▶ ACTIVITY:
Exactly the lines from the first line of the records to the line holding "Note that the" should be duplicated, and nothing more; pictures stay out.

▶ GIVEN RECORDS:
=== Begin Enclosure ===

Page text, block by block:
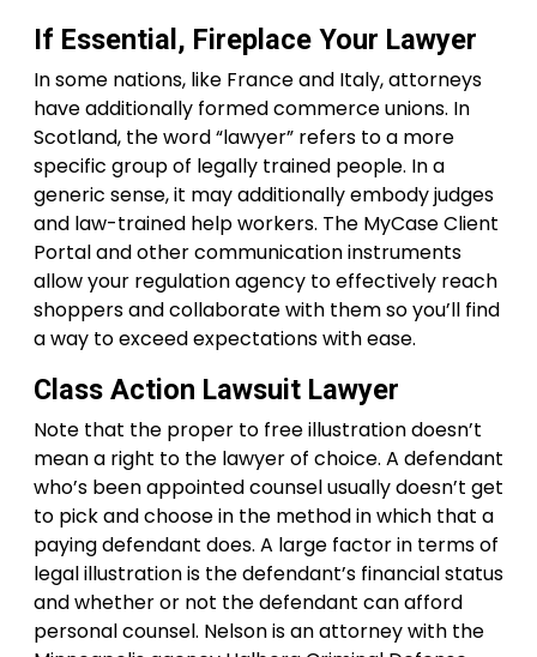
If Essential, Fireplace Your Lawyer
In some nations, like France and Italy, attorneys
have additionally formed commerce unions. In
Scotland, the word “lawyer” refers to a more
specific group of legally trained people. In a
generic sense, it may additionally embody judges
and law-trained help workers. The MyCase Client
Portal and other communication instruments
allow your regulation agency to effectively reach
shoppers and collaborate with them so you’ll find
a way to exceed expectations with ease.
Class Action Lawsuit Lawyer
Note that the proper to free illustration doesn’t
mean a right to the lawyer of choice. A defendant
who’s been appointed counsel usually doesn’t get
to pick and choose in the method in which that a
paying defendant does. A large factor in terms of
legal illustration is the defendant’s financial status
and whether or not the defendant can afford
personal counsel. Nelson is an attorney with the
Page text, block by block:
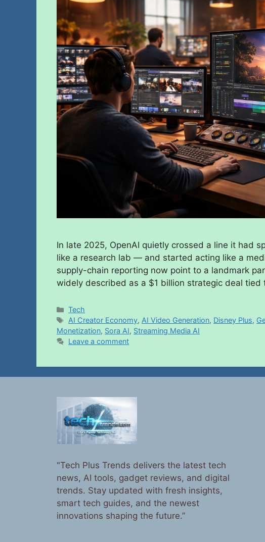
In late 2025, OpenAI quietly crossed a line it had
like a research lab — and started acting like a
supply-chain reporting now point to a landmark
widely described as a $1 billion strategic deal tied
Tech
AI Creator Economy, AI Video Generation, Disney Plus,
Monetization, Sora AI, Streaming Media AI
Leave a comment
"Tech Plus Trends delivers the latest tech
news, AI tools, gadget reviews, and digital
trends. Stay updated with fresh insights,
smart tech guides, and the newest
innovations shaping the future.”
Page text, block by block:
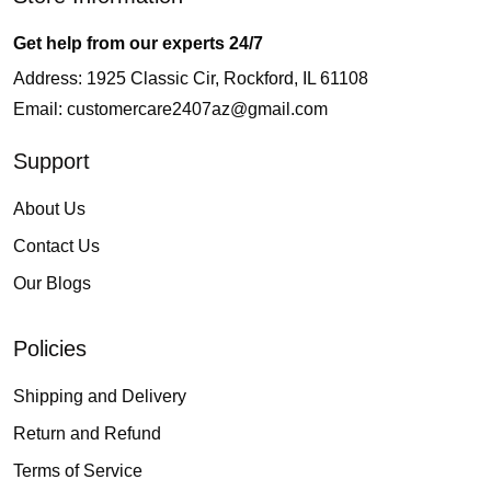
Get help from our experts 24/7
Address: 1925 Classic Cir, Rockford, IL 61108
Email: customercare2407az@gmail.com
Support
About Us
Contact Us
Our Blogs
Policies
Shipping and Delivery
Return and Refund
Terms of Service
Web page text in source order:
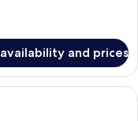
and prices
with a large bed, two
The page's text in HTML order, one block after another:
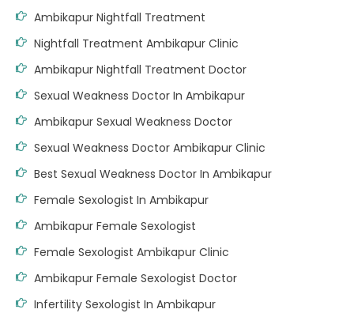
Ambikapur Nightfall Treatment
Nightfall Treatment Ambikapur Clinic
Ambikapur Nightfall Treatment Doctor
Sexual Weakness Doctor In Ambikapur
Ambikapur Sexual Weakness Doctor
Sexual Weakness Doctor Ambikapur Clinic
Best Sexual Weakness Doctor In Ambikapur
Female Sexologist In Ambikapur
Ambikapur Female Sexologist
Female Sexologist Ambikapur Clinic
Ambikapur Female Sexologist Doctor
Infertility Sexologist In Ambikapur

=== End Enclosure ===

▶ ANSWER TO THIS TASK:
Page text, block by block:
If Essential, Fireplace Your Lawyer
In some nations, like France and Italy, attorneys
have additionally formed commerce unions. In
Scotland, the word “lawyer” refers to a more
specific group of legally trained people. In a
generic sense, it may additionally embody judges
and law-trained help workers. The MyCase Client
Portal and other communication instruments
allow your regulation agency to effectively reach
shoppers and collaborate with them so you’ll find
a way to exceed expectations with ease.
Class Action Lawsuit Lawyer
Note that the proper to free illustration doesn’t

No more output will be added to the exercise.